Continuing to fund the National UK Chordoma Cohort Study
A lot of progress has been made over the last year. In January 2018, Understanding Chordoma: A National Cohort Study opened at centers across England. More than 50 participants with a diagnosis of chordoma have joined the study since then. Participants are being followed for up to eight years after enrolment, during which time clinical data is collected alongside tissue samples and blood samples. These samples are/ will be genetically analysed to provide more information about what we know about what causes and drives chordoma, and why is it resistant to many therapies. The aim of the study is to understand the molecular basis of the disease so that we can develop new tests for early diagnosis, treatment and surveillance.
Since the study opened, over 25 tumor samples have been submitted for whole genome sequencing, RNA sequencing and methylation analysis. A manuscript has also submitted which goes some way to explain regulation of brachyury (TBXT) in chordoma; the study has also identified a ‘tool’ compound which appears to silence brachyury (TBXT) in the laboratory. Work is now needed with Pharmaceutical companies to see if such tool compounds can be transformed into therapies for the clinic – this is not an easy task – but progress has been made. This manuscript is: “Epigenetic inactivation of oncogenic brachyury (TBXT) by H3K27 histone demethylase controls chordoma cell survival” (bioRxiv 432005; doi: https://doi.org/10.1101/432005.)

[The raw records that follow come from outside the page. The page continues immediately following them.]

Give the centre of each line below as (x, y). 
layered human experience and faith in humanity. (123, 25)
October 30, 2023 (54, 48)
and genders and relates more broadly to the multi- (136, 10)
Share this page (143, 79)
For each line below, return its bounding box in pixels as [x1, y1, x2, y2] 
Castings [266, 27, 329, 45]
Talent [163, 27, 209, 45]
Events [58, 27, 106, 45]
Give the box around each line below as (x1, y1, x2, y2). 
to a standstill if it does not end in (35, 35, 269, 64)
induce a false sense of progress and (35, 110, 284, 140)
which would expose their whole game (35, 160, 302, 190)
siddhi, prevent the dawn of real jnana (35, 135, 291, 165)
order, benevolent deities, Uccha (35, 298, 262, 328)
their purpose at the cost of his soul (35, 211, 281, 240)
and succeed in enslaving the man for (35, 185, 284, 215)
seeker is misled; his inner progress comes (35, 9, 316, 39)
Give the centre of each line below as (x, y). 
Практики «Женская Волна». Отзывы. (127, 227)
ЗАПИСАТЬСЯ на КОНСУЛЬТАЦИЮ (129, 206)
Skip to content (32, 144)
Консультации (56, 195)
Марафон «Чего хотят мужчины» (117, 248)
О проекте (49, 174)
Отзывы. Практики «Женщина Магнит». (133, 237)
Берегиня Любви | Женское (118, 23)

The National Cohort Study has initiated the formation of a UK network comprising of patients, their families and medical health care workers, through which it aims to deliver a better and a more standardised management of patients with chordoma, in both children and adults. The hope is that this chordoma network will be the legacy of the study, facilitating the sharing of expertise in this rare disease for years to come. At present, a Clinical Research Fellow, funded by Chordoma UK, travels to centers to meet teams and help to establish the network. The Chordoma Foundation along with The Drew Barker-Wright Charity supports the basic research associated with the National UK Cohort Chordoma Study. The Drew Barker-Wright Charity has a specific focus on Paediatric Chordoma.

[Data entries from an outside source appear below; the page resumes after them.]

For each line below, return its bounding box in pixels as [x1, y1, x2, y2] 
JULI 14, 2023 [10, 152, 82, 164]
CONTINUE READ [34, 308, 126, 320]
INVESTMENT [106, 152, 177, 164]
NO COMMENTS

The research program involves the recruitment of patients with chordoma of all ages. There is a focus on undertaking research on chordoma from paediatric patients. However, the rare occurrence of chordoma in children makes this challenging but, it is believed that understanding chordoma occurring in any age group would be beneficial to the chordoma patient and health care community at large.
This year will see more centers opening in the National Cohort Study, with further recruitment; working hard to strengthen and expand the clinical network with a focus on centers that see paediatric patients with chordoma. Finally, the project looks forward to analysing the results generated during the past twelve months and sharing these findings.